- **TASK**: Give back exactly the lines of the data below, starting with the line that has "FROM OUR PARTNERS" and going on through the line that has "California’s Inland Waterways Are".

- **SUPPLIED ENTRIES**:
..........
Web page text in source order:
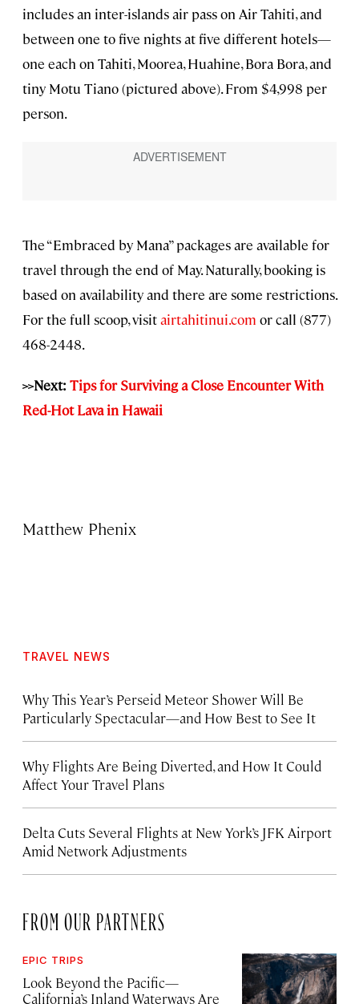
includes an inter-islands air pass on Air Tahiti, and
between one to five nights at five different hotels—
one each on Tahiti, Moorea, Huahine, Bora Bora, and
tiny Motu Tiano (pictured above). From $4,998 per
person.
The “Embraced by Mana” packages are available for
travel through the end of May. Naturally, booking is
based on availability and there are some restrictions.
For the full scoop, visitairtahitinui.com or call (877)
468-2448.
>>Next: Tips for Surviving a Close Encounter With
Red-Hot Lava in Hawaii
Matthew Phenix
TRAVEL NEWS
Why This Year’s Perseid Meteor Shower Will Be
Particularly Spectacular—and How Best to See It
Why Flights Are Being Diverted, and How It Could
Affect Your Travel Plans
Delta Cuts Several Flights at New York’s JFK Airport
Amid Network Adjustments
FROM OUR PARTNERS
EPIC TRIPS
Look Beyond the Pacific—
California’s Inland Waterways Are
..........
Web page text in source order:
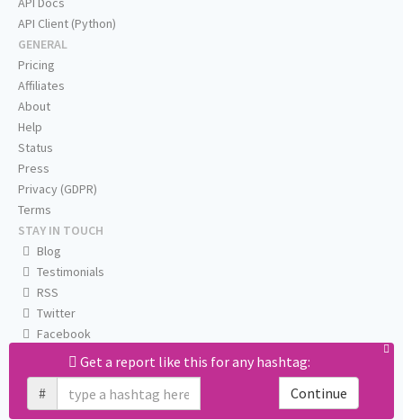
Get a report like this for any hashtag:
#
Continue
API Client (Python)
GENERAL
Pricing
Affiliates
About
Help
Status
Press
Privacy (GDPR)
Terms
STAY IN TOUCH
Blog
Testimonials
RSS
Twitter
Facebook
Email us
..........
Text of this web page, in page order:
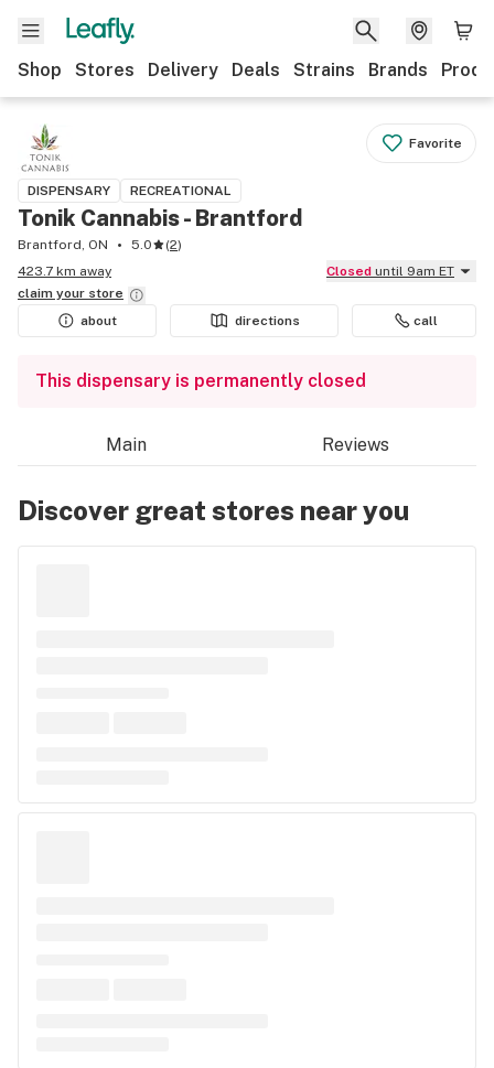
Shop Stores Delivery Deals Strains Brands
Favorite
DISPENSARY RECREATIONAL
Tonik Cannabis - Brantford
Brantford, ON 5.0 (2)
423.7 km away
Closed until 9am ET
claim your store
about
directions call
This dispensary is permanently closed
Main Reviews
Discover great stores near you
..........
- **ANSWER TO THE EXERCISE**:
FROM OUR PARTNERS
EPIC TRIPS
Look Beyond the Pacific—
California’s Inland Waterways Are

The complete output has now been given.